Work instructions:
Word for word, the listing below should be printed again.

++++

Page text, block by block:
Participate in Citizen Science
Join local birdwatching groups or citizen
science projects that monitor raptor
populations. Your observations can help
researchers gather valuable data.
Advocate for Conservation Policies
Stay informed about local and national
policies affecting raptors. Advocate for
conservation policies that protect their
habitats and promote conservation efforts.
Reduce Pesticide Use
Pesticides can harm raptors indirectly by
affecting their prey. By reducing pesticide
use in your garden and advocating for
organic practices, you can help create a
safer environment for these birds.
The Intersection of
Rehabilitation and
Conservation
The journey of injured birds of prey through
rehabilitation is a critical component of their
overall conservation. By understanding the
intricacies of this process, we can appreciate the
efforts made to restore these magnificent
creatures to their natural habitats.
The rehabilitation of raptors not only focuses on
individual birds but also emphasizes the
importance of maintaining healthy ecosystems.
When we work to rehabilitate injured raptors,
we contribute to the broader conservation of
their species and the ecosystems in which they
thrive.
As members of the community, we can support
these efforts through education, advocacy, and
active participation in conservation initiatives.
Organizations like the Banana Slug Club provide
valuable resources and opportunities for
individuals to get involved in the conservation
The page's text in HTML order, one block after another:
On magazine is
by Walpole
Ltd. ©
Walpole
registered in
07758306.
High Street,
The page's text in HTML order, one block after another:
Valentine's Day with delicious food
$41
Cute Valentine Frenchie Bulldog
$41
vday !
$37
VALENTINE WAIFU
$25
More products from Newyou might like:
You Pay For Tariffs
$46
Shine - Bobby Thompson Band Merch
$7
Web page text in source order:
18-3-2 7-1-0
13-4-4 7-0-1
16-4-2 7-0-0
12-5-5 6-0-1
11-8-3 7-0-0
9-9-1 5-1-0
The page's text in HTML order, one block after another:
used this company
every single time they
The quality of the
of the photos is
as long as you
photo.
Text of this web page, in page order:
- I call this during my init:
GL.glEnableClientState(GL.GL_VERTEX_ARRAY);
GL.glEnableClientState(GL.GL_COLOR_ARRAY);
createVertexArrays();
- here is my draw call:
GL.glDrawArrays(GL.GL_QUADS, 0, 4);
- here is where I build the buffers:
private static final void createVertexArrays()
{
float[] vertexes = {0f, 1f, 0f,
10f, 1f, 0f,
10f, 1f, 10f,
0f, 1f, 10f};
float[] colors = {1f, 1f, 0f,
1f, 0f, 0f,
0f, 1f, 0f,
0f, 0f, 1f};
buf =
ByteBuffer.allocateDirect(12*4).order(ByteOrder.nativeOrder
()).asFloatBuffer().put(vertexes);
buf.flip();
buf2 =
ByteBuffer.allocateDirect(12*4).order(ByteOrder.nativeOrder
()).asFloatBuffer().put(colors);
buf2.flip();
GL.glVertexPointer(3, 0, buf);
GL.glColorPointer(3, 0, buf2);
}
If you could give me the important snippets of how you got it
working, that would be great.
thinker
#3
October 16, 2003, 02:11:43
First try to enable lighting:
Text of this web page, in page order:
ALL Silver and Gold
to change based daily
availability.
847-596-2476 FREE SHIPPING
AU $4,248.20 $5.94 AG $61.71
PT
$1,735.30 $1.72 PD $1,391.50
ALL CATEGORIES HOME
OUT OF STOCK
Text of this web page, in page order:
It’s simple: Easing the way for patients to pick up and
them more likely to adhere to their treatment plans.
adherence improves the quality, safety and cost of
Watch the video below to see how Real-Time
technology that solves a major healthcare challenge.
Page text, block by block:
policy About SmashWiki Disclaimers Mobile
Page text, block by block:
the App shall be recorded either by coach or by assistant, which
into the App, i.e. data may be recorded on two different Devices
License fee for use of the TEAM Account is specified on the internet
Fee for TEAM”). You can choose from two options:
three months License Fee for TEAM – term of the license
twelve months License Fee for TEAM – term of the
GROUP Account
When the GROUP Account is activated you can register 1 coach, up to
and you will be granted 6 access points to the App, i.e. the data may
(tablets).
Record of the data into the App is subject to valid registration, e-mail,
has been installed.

++++

Result:
Page text, block by block:
Participate in Citizen Science
Join local birdwatching groups or citizen
science projects that monitor raptor
populations. Your observations can help
researchers gather valuable data.
Advocate for Conservation Policies
Stay informed about local and national
policies affecting raptors. Advocate for
conservation policies that protect their
habitats and promote conservation efforts.
Reduce Pesticide Use
Pesticides can harm raptors indirectly by
affecting their prey. By reducing pesticide
use in your garden and advocating for
organic practices, you can help create a
safer environment for these birds.
The Intersection of
Rehabilitation and
Conservation
The journey of injured birds of prey through
rehabilitation is a critical component of their
overall conservation. By understanding the
intricacies of this process, we can appreciate the
efforts made to restore these magnificent
creatures to their natural habitats.
The rehabilitation of raptors not only focuses on
individual birds but also emphasizes the
importance of maintaining healthy ecosystems.
When we work to rehabilitate injured raptors,
we contribute to the broader conservation of
their species and the ecosystems in which they
thrive.
As members of the community, we can support
these efforts through education, advocacy, and
active participation in conservation initiatives.
Organizations like the Banana Slug Club provide
valuable resources and opportunities for
individuals to get involved in the conservation
The page's text in HTML order, one block after another:
On magazine is
by Walpole
Ltd. ©
Walpole
registered in
07758306.
High Street,
The page's text in HTML order, one block after another:
Valentine's Day with delicious food
$41
Cute Valentine Frenchie Bulldog
$41
vday !
$37
VALENTINE WAIFU
$25
More products from Newyou might like:
You Pay For Tariffs
$46
Shine - Bobby Thompson Band Merch
$7
Web page text in source order:
18-3-2 7-1-0
13-4-4 7-0-1
16-4-2 7-0-0
12-5-5 6-0-1
11-8-3 7-0-0
9-9-1 5-1-0
The page's text in HTML order, one block after another:
used this company
every single time they
The quality of the
of the photos is
as long as you
photo.
Text of this web page, in page order:
- I call this during my init:
GL.glEnableClientState(GL.GL_VERTEX_ARRAY);
GL.glEnableClientState(GL.GL_COLOR_ARRAY);
createVertexArrays();
- here is my draw call:
GL.glDrawArrays(GL.GL_QUADS, 0, 4);
- here is where I build the buffers:
private static final void createVertexArrays()
{
float[] vertexes = {0f, 1f, 0f,
10f, 1f, 0f,
10f, 1f, 10f,
0f, 1f, 10f};
float[] colors = {1f, 1f, 0f,
1f, 0f, 0f,
0f, 1f, 0f,
0f, 0f, 1f};
buf =
ByteBuffer.allocateDirect(12*4).order(ByteOrder.nativeOrder
()).asFloatBuffer().put(vertexes);
buf.flip();
buf2 =
ByteBuffer.allocateDirect(12*4).order(ByteOrder.nativeOrder
()).asFloatBuffer().put(colors);
buf2.flip();
GL.glVertexPointer(3, 0, buf);
GL.glColorPointer(3, 0, buf2);
}
If you could give me the important snippets of how you got it
working, that would be great.
thinker
#3
October 16, 2003, 02:11:43
First try to enable lighting:
Text of this web page, in page order:
ALL Silver and Gold
to change based daily
availability.
847-596-2476 FREE SHIPPING
AU $4,248.20 $5.94 AG $61.71
PT
$1,735.30 $1.72 PD $1,391.50
ALL CATEGORIES HOME
OUT OF STOCK
Text of this web page, in page order:
It’s simple: Easing the way for patients to pick up and
them more likely to adhere to their treatment plans.
adherence improves the quality, safety and cost of
Watch the video below to see how Real-Time
technology that solves a major healthcare challenge.
Page text, block by block:
policy About SmashWiki Disclaimers Mobile
Page text, block by block:
the App shall be recorded either by coach or by assistant, which
into the App, i.e. data may be recorded on two different Devices
License fee for use of the TEAM Account is specified on the internet
Fee for TEAM”). You can choose from two options:
three months License Fee for TEAM – term of the license
twelve months License Fee for TEAM – term of the
GROUP Account
When the GROUP Account is activated you can register 1 coach, up to
and you will be granted 6 access points to the App, i.e. the data may
(tablets).
Record of the data into the App is subject to valid registration, e-mail,
has been installed.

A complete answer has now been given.